Most ICJ cases also require that the States who engage in the alleged customary practice do so out of a sense of legal obligation or opinio juris rather than out of comity or for political reasons. In theory, opinio juris is a serious obstacle to establishing a rule as custom because it is extremely difficult to find evidence of the reason why a State followed a particular practice. In practice, however, if a particular practice or usage is widespread, and there is no contrary State practice proven by the other side, the Court often finds the existence of a rule of customary law. It sometimes seems to assume that opinio juris was satisfied, and it sometimes fails to mention it. Therefore, it would appear that finding consistent State practice, especially among the States with the most interest in the issue, with minimal or no State practice to the contrary, is most important.

In the SS Lotus Case: France v. Turkey13, the distinction between those international rules which create a legal obligation and those which simply permit a state to act in a certain way was given.
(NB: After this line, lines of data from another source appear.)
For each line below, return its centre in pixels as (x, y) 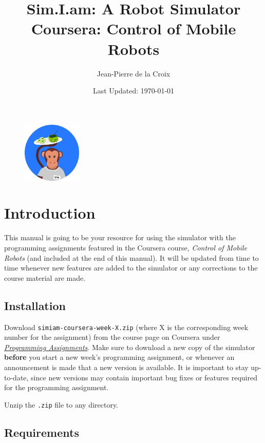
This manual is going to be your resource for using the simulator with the (120, 237)
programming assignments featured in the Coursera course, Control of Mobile (126, 247)
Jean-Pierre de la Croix (134, 73)
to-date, (16, 377)
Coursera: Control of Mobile (134, 28)
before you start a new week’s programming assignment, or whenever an (119, 357)
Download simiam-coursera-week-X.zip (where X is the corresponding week (126, 327)
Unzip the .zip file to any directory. (61, 404)
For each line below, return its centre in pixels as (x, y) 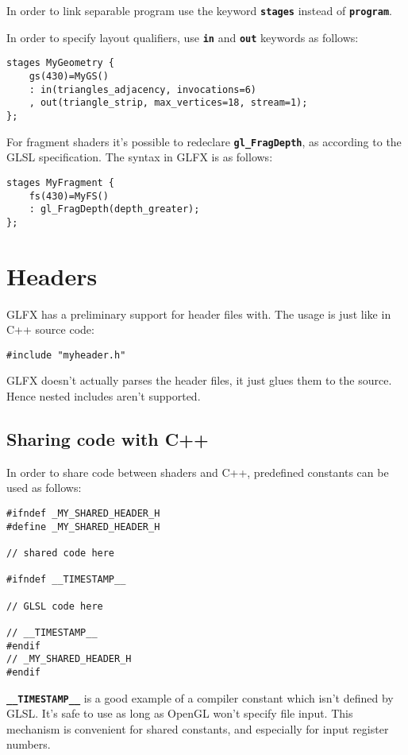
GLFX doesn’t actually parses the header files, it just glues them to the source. (199, 380)
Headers (52, 275)
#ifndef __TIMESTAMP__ (66, 580)
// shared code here (61, 553)
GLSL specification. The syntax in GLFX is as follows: (140, 157)
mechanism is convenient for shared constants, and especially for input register (198, 728)
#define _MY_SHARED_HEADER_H (83, 527)
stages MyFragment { (61, 182)
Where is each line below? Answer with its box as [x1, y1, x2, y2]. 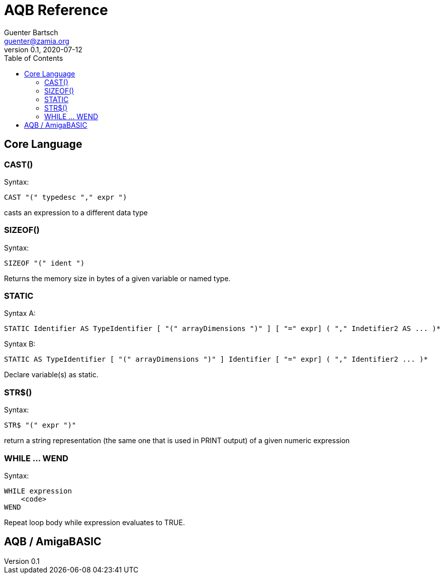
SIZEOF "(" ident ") [4, 259, 85, 267]
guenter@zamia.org [4, 36, 69, 45]
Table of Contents [4, 53, 63, 62]
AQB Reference [4, 2, 108, 19]
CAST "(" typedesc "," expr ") [4, 193, 127, 201]
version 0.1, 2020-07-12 [4, 45, 82, 54]
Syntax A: [4, 309, 36, 318]
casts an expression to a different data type [4, 208, 148, 217]
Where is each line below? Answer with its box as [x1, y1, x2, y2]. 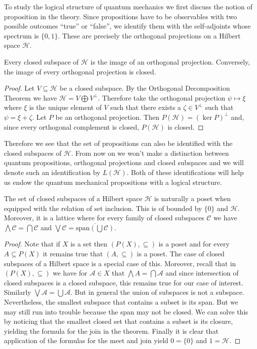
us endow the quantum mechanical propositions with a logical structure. [4, 176, 222, 187]
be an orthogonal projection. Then [55, 111, 159, 122]
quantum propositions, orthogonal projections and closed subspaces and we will [4, 157, 244, 168]
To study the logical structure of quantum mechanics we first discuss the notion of [4, 1, 253, 11]
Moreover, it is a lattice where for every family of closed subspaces [4, 212, 205, 223]
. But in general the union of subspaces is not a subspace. [70, 287, 245, 297]
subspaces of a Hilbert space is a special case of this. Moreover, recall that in [4, 258, 236, 268]
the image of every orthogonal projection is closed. [4, 66, 156, 76]
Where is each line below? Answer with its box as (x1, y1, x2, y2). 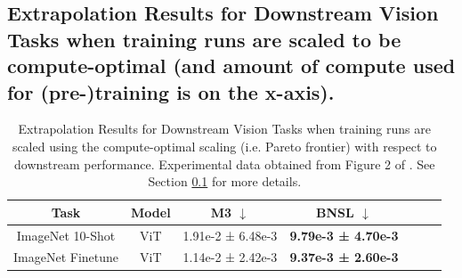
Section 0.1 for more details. (148, 172, 302, 191)
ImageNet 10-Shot (16, 225, 116, 244)
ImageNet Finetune (13, 248, 119, 266)
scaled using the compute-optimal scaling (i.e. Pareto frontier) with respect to (12, 136, 437, 155)
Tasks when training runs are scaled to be (7, 25, 401, 53)
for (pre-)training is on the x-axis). (7, 78, 335, 105)
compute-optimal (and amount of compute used (7, 52, 456, 79)
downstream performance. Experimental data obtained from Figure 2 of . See (13, 154, 435, 173)
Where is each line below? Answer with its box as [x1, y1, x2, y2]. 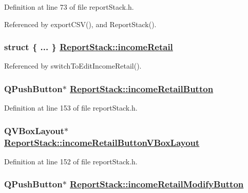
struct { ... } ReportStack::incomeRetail [4, 40, 173, 53]
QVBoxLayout [4, 124, 65, 137]
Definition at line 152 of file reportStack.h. [4, 156, 138, 166]
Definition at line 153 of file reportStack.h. [4, 102, 138, 113]
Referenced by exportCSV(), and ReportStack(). [4, 18, 157, 29]
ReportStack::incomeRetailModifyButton [70, 178, 244, 190]
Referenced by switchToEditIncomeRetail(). [4, 60, 142, 71]
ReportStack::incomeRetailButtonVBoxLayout [4, 136, 200, 148]
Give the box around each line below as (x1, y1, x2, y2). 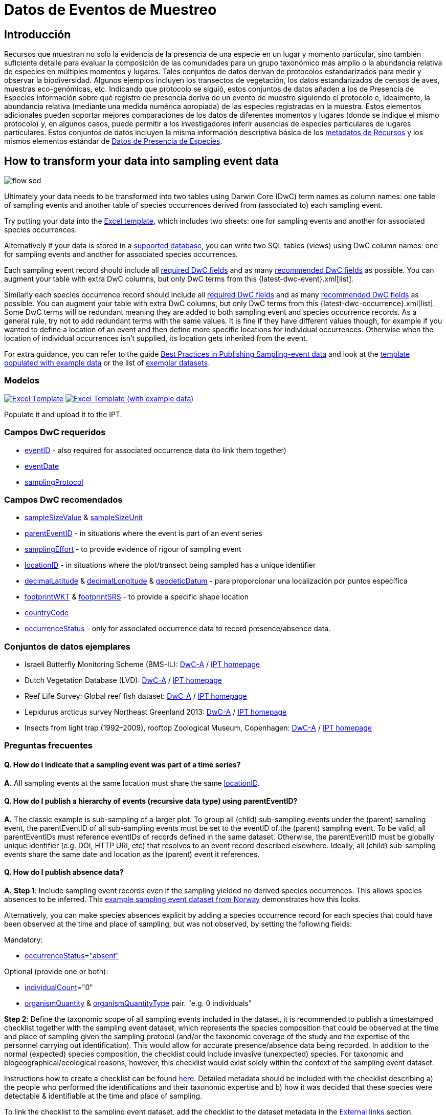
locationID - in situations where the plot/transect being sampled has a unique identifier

Undisputed examples of rules of customary law are (a) giving foreign diplomats criminal immunity; (b) treating foreign diplomatic premises as inviolable; (c) recognizing the right of innocent passage of foreign ships in the territorial sea; (d) recognizing the exclusive jurisdiction of the flag State on the high seas; (5) ordering military authorities to respect the territorial boundaries of neighboring States; and (6) protecting non-combatants such as civilians and sick or wounded soldiers during international armed conflict.14 The question arises as to whether opinio juris can be presumed by the general practice of states or must it be strictly proved. In the North Sea Continental Shelf Cases15, it was held that “Not only must the acts concerned amount to a settled practice, but they must also be such, or be carried out in such a way, as to be evidence of a belief that this practice is rendered obligatory by the existence of a rule of law requiring it…The states concerned must therefore feel that they are conforming to what amounts as a legal obligation…”16 2.3.2. Generality of the Practice

The recognition of a particular rule as a rule of international law by a large number of states raises the presumption that the rule is generally recognized. Such a rule will be binding on states generally and an individual state may only oppose its application by showing that it has persistently objected to the rule from the date of its first formulation.17 In the Anglo-Norwegian Fisheries Case: UK v. Norway18, the Court rejecting the argument that the ten-mile closing line for bays was a rule of customary international law, went on to observe that even if it had acquired the status of a rule of customary international law, it would be inapplicable as against Norway, in as much as she has always opposes any attempt to apply it to the Norwegian coast. Universality is not required to create a customary rule and it will be sufficient if the practice has been followed by a small number of states, provided that there is no practice conflicting with that rule. Therefore, rules of customary law can exist which are not binding on all states, as the practice may be limited to a small group of states, as was held in the Asylum Case.19 2.3.3. Relationship between Treaty and Custom

The relationship between the two flows in both directions – treaties may give rise to rules of custom and treaties may reflect pre-existing or evolving rules of custom. In the North Sea Continental Shelf Case20 the argument advanced on behalf of Denmark and Netherlands was that, even though Germany was not party to the Geneva Convention on the Continental Shelf, 1958 and was not therefore bound by Article 6 of the Convention, a rule of customary law of similar content had developed since the adoption of the Convention. The Court in this case laid down a number of conditions to be satisfied before the process of generation of a customary law from a provision in a treaty is satisfied. These are: The provision should be of a fundamentally norm-creating character. While a widespread and representative participation in the Convention would suffice, such participation must include those states whose interests would be specifically affected by the provision in question. A treaty rules would not be binding on third parties as a rule of custom if those parties have not shown their consent to the treaty. Within the period of time since the adoption of the Convention, state practice, including that of states whose interests are specifically affected, must have been both extensive and uniform.21 In the opinion of Judge Arechaga, a treaty may reflect a custom in the following ways: It may be declarative of a custom, i.e. it may codify a pre-existing rule of customary law. It may crystallize a rule of custom in the process of development. It may serve to generate a rule of custom in the future.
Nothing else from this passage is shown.